Hungarian footballer (born 2000)

Gábor Szalai (born 9 June 2000) is a Hungarian footballer who plays as a defender for Primeira Liga club Marítimo, on loan from Nemzeti Bajnokság I club Ferencváros.

==Club career==

=== Kecskemét ===
Szalai joined the football academy of Kecskemét in 2010. He has been playing for the club's first team since the 2019–20 season. On 24 June 2022, he renewed his contract with Kecskemét.

==== 2022–23 season ====
On 8 April 2023, he scored his first goal in the 2022–23 Nemzeti Bajnokság I season against Puskás Akadémia FC in a 3–0 victory at the Pancho Aréna, Felcsút. On 28 April 2023, he scored a goal in a 3–2 defeat against Paksi FC at the Széktói Stadion on game week 29. On 13 May 2023, he scored his third goal in the season in a 2–0 victory against reigning champions Ferencvárosi TC on game week 31.

==== 2023–24 season ====
On 7 August 2023, he scored his first goal in a 3–1 victory over Kisvárda FC in the 2023–24 Nemzeti Bajnokság I season at the Széktói Stadion. On 13 August 2023, he scored the winning goal against Fehérvár FC at the Széktói Stadion. He scored his third goal in Szusza Ferenc Stadion on 21 October 2023 in 5–3 defeat against Újpest FC on game week 10. On 26 November 2023, he scored his fourth goal in the season in a 3–3 draw against Fehérvár FC at the Sóstói Stadion. On 4 January 2023, it was rumored that the club received an offer from a club to purchase his rights to play.

===Lausanne===
On 7 January 2024, he was signed by Swiss Super League club FC Lausanne-Sport. On 20 January 2024, he debuted in a 1–0 defeat against FC St. Gallen at the Stade de la Tuilière. On 28 January 2024, he received a yellow card in a 2–1 defeat against Luzern at the Swissporarena in the 2023–24 Swiss Super League season.

===Ferencváros===
On 31 August 2024, he was signed by Nemzeti Bajnokság club Ferencvárosi TC. On 12 April 2025, he scored his first goal in a 2–0 victory over Zalaegerszegi TE at the ZTE Arena in the 2024–25 Nemzeti Bajnokság I season. On 27 April 2025, he scored his second goal in a 3–2 victory over MTK Budapest FC at the Hidegkuti Nándor Stadion. On 10 May 2025, he also scored an important goal in a 3–2 away victory over Paksi FC.

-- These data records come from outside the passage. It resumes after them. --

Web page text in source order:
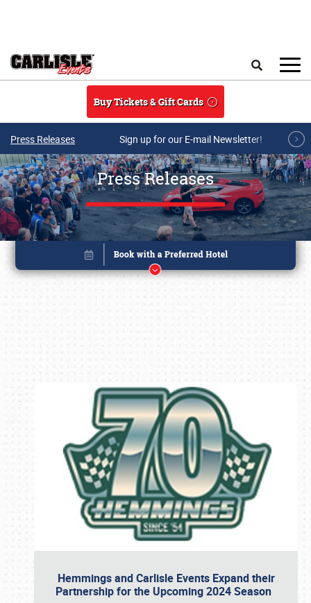
Buy Tickets & Gift Cards
Press Releases Sign up for our E-mail Newsletter!
Press Releases
Hemmings and Carlisle Events Expand their
Partnership for the Upcoming 2024 Season
Book online or call (800) 216-1876
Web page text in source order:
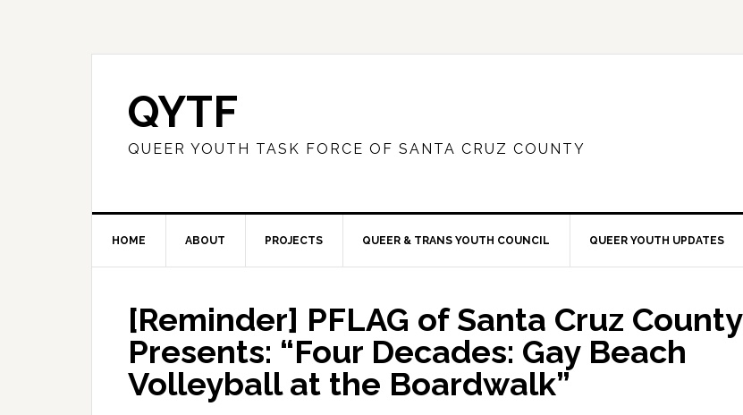
QYTF
QUEER YOUTH TASK FORCE OF SANTA CRUZ COUNTY
HOME ABOUT PROJECTS QUEER & TRANS YOUTH COUNCIL QUEER YOUTH UPDATES
[Reminder] PFLAG of Santa Cruz County
Presents: “Four Decades: Gay Beach
Volleyball at the Boardwalk”

Szalai won the 2024–25 Nemzeti Bajnokság I season with Ferencváros after beating Győr 2–1 at the ETO Park on the last match day on 24 May 2025.

==== 2025–26 season ====
On 12 August 2025, he scored a goal in a 3–0 victory over PFC Ludogorets Razgrad at the Groupama Aréna in the third round of the 2025–26 UEFA Champions League qualifying.

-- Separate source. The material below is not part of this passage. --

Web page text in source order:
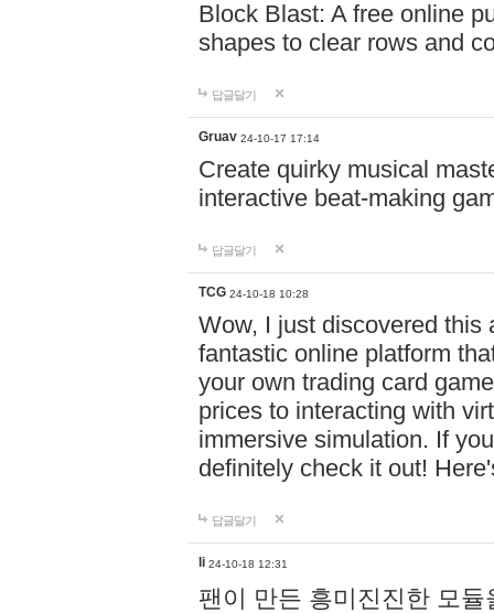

On 19 December 2025, he scored a goal in a 1–0 victory over Diósgyőri VTK at the Diósgyőri Stadion. On 9 May 2026, he won the 2025–26 Magyar Kupa season with Ferencváros by beating Zalaegerszegi TE 1–0 in the 2026 Magyar Kupa final at Puskás Aréna.

==== Loan to Marítimo ====
On 24 July 2026, Szalai moved on loan to Marítimo in Portugal.

== International career ==
In an interview with Nemzeti Sport, he said that he was surprised that Marco Rossi invited him to join the national team. At the press conference of the national team in Telki, he said that he had stage fright to some extent but he could sleep well before joining the national team. He said that the community of the national team is really good and the team will accept him.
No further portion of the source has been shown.